可惜的是他們倆根本就不在一個頻道上,沈聽瀾以為他問的是那天在大帳里的事。
那天的場景他現在想起都會覺得有些難以言喻的羞恥,又如何會想要再提起。
于是沈聽瀾斬釘截鐵地回答道,“沒有。”
沒有?
聽到這兩個字,一向聰慧的裴相也難免面露疑惑。
饒是他再學富五車,文采斐然,在感情上也只是個初學者,沒人教過他現在這種情況要怎麼辦才好。
“那……”
“噓,有魚咬鉤了。”
沈聽瀾覺得手中的桿猛地一沉,心思完全被吸引過去了,愣是沒察覺出身后人的不對勁。
只見他使勁兒一提,一條活蹦亂跳的魚就落在了青草上。
瞧著就挺肥美的。
“孟衡,快拿桶來先用水養著。你剛剛想說什麼來著。”
沈聽瀾沉浸在釣到魚的喜悅中,眉眼間都是笑意,轉頭問他時聲音都是輕快的。
“沒什麼,恭喜殿下。”
裴昱瑾咽下了原本要問的話,有些機會一旦錯過就要等下一次了。
“嗯”
沈聽瀾的心思不在和他的對話上,回答自然是顯得有些敷衍了。
但許是覺得身后人不再言語顯得有些寂寞,沈聽瀾開口邀請道,“孟衡那兒還有根魚竿,裴相要一起嗎。”

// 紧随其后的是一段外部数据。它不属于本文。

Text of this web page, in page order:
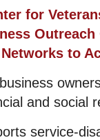
for
Outreach
to
and social
service-
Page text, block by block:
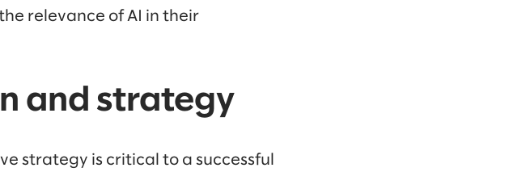
relevance of AI in their
and strategy
strategy is critical to a successful

其實他是沒指望這人會答應的,因為官場得意年輕氣盛的權相,并不適合這樣的老年娛樂。
所以當這人欣然答應的時候,沈聽瀾還回頭看了他一眼。
看來,刻板印象果然是要不得。
裴昱瑾這邊剛答應,孟衡就極有眼色的在自家主子旁邊加了一張軟凳。
雖然東西也都齊全,但與自家主子這邊的精致相比還是要差了些的。
那天,珩王釣了足足十尾而相爺竟是一無所獲。
要問原因也無非是一人的心思都在垂釣上,而另一人的心思都在身側。
過了許久孟衡都記得那一天自家主子很是驕傲地說,“原來一向被眾人爭相學習效仿的相爺也有不在行的東西。”

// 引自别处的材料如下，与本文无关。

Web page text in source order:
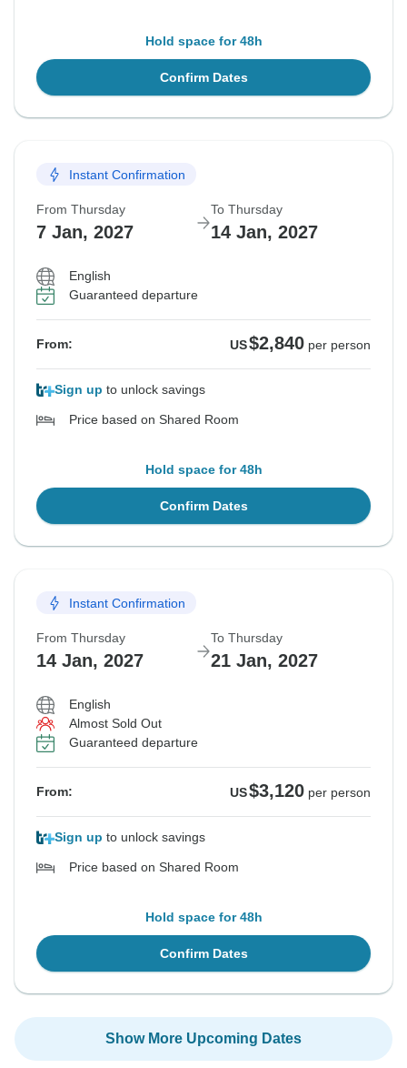
Hold space for 48h
Confirm Dates
Instant Confirmation
From Thursday
7 Jan, 2027
To Thursday
14 Jan, 2027
English
Guaranteed departure
From: US$2,840 per person
Sign up to unlock savings
Price based on Shared Room
Hold space for 48h
Confirm Dates
Instant Confirmation
From Thursday
14 Jan, 2027
To Thursday
21 Jan, 2027
English
Almost Sold Out
Guaranteed departure
From: US$3,120 per person
Sign up to unlock savings
Price based on Shared Room
Hold space for 48h
Confirm Dates
Show More Upcoming Dates

而裴相即便是被這麼調侃也不曾惱怒,反而是笑著回道,“裴某也是人,自然有短處。”
也會動凡心。
回去后,沈聽瀾在元帝的要求下回宮住了一段時間,也被灌了不少補藥,吃了不少藥膳。
這樣的生活簡直就是人間煉獄。
他的傷雖然是好了但一向無暇的后背上難免留下了疤。
孟衡日日替他換藥看著都心疼,好在沈聽瀾本身并不在乎這些。
男人嘛,有個一兩道疤再正常不過了。
在宮里住了半個多月,沈聽瀾已經有些懷念相府的生活了。
那人幾乎不催他喝藥,更不會準備藥膳。
最重要的是在相府他能給自己找些事做也能給裴昱瑾找點麻煩添。
兩相對比之下,更覺得宮里無聊了。
于是在某個元帝來用膳的傍晚,沈聽瀾提出了要回相府待著的要求。
沈云逸聽見他這話并不覺得有多奇怪,只是不知他這寶貝弟弟什麼時候跟他的相爺關系這麼好了。

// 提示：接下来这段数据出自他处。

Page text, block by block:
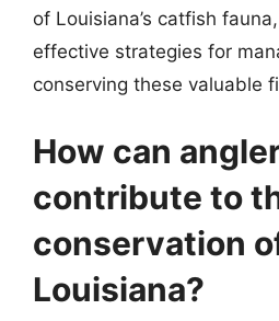
of Louisiana’s catfish
effective strategies for
conserving these valuable
How can
contribute to
conservation
Louisiana?

前些日子,在御書房里言之也旁敲側擊地問過佑彥什麼時候回去。
回去?他竟是不知什麼時候王爺去臣子府上能用回這個字了。
但元帝并未阻止,反而是讓孟衡替他收拾東西,等過兩天休沐日就讓人送他去。
言之既是他的心腹也是他的摯友,那麼佑彥與他親近并不是什麼壞事。
雖然沈聽瀾這段日子都不在,但裴府里他住的那個院落日日都有人打掃。